Specifiek, ongeveer 90% van de gevallen worden definitief gediagnosticeerd via DNA-methylatietesten en andere aanvullende tests (Nationale organisatie voor zeldzame aandoeningen, 2012).

Daarnaast is het ook mogelijk om een ​​prenatale diagnose van deze medische aandoening uit te voeren, voornamelijk in families met een voorgeschiedenis van het Prader-Willi-syndroom..

Met name de vruchtwaterpunctie test kunnen embryo extract monsters voor het uitvoeren van relevante genetische testen (National Organization for Rare Disorders, 2012).

behandeling

Momenteel is er geen remedie voor het Prader-Willi-syndroom. Net als bij andere zeldzame ziekten zijn de behandelingen beperkt tot de symptomatische controle en tot de verbetering van de kwaliteit van leven van de getroffen personen.

Een van de fundamentele aspecten zal echter voedings- en voedingscontrole zijn, omdat obesitas de hoofdoorzaak is van morbiditeit en mortaliteit in deze pathologie..
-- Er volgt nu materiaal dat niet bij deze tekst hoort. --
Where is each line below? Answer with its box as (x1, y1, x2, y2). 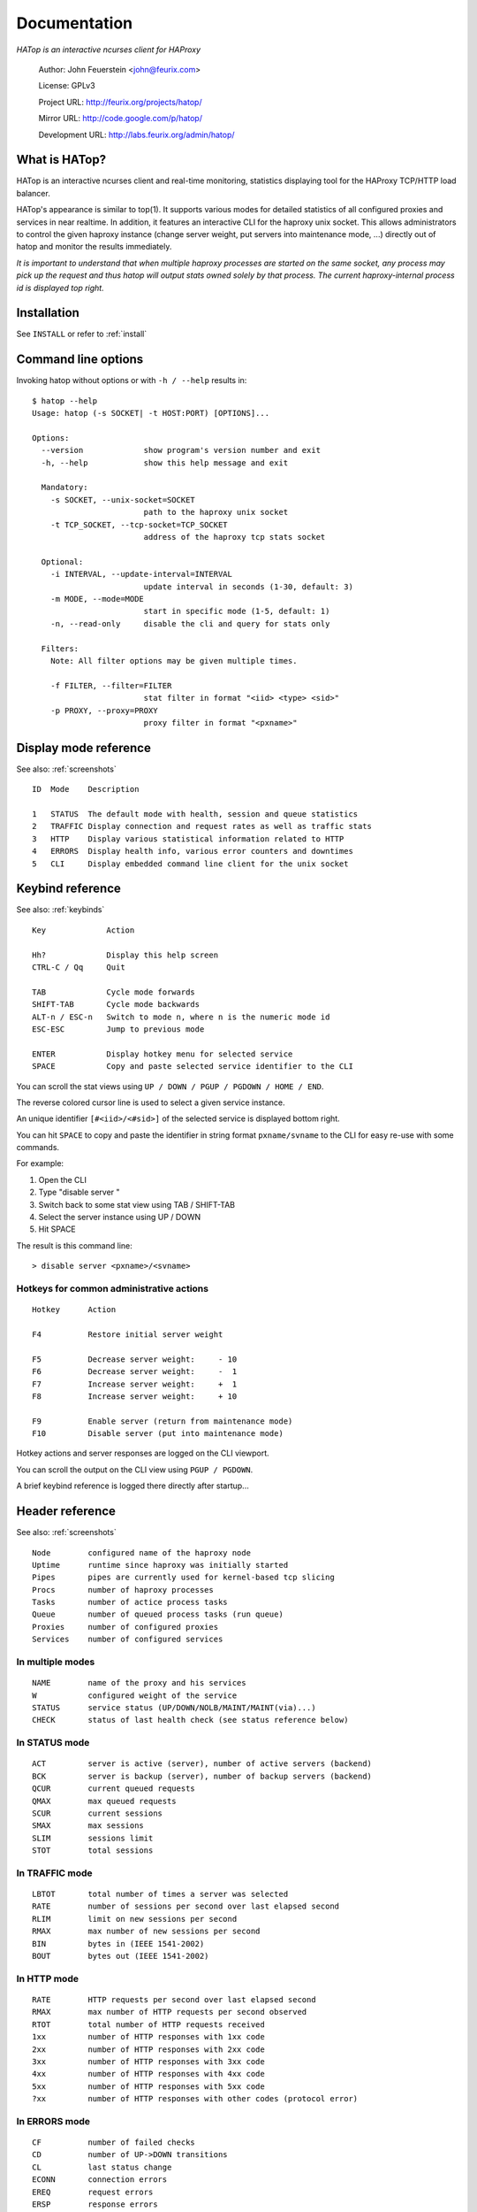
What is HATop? (16, 152, 106, 167)
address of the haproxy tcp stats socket (143, 532, 326, 542)
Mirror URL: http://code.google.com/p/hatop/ (38, 113, 203, 124)
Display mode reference (16, 740, 152, 756)
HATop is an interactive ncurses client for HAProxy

Aan de andere kant, zal de aanwezigheid van cognitieve en gedragsmatige veranderingen vereisen de tussenkomst van professionals die gespecialiseerd zijn in zowel de cognitieve revalidatie en het beheer van een gedragsstoornis.

referenties

  1. AWSPW. (2016). Wat is Prader Willi-syndroom?? Spaanse Vereniging Prader-Willi Syndroom.
  2. Campubrí-Sánchez, C., Gabau-Vila, E., Artigas-Pallarés, J., Coll-Sandiumenge, M., & Guitart-Feliubadaló, M. (2006). Van de klinische diagnose tot de genetische diagnose van de Prader-Willi en Angelman syndromen. Rev Neurol, 61-67.
  3. del Barrio del Campo, J., Castro Zubizarreta, S., & San Román Muñoz, M. (2008). Hoofdstuk VIII. Prader-Willi-syndroom.
  4. FPWR. (2016). Over PWS. Teruggehaald van Foundation for Prader-Willi Research.
  5. Mayo Clinic (2014). Prader Willi-syndroom. Ontvangen uit Mayo Clinic.
  6. NHI. (2016). Prader-Willi-syndroom. Ontvangen van Genome Home Reference.
  7. NORD. (2012). Prader Willi-syndroom. Ontvangen van nationale organisatie voor zeldzame aandoeningen.
  8. Orphanet. (2007). Prader-Willi-syndroom. Opgehaald van Orphanet.
  9. Poyatos, D., Camprubí, C., Gabau, E., Nosas, R., Villatoro, S., Coll, D., & Guitart, M. (2009). Prader Willi-syndroom: onderzoek van 77 patiënten. Med Clin (Barc), 649-656.
  10. Rosell-Raga, L. (2003). Gedragsfenotypes bij Prader-Willi-syndroom. Rev Neurol, 153-157.
  11. Rosell-Raga, L., & Venegas-Venegas, V. (2006). Autistische symptomen en Prader Wili-syndroom. Rev Neurol, 89-93.
  12. Solà-Aznar, J., & Giménez-Pérez, G. (2006). Alomvattende aanpak van Prader-Willi-syndroom op volwassen leeftijd. Endocrinol Nutr, 181-189.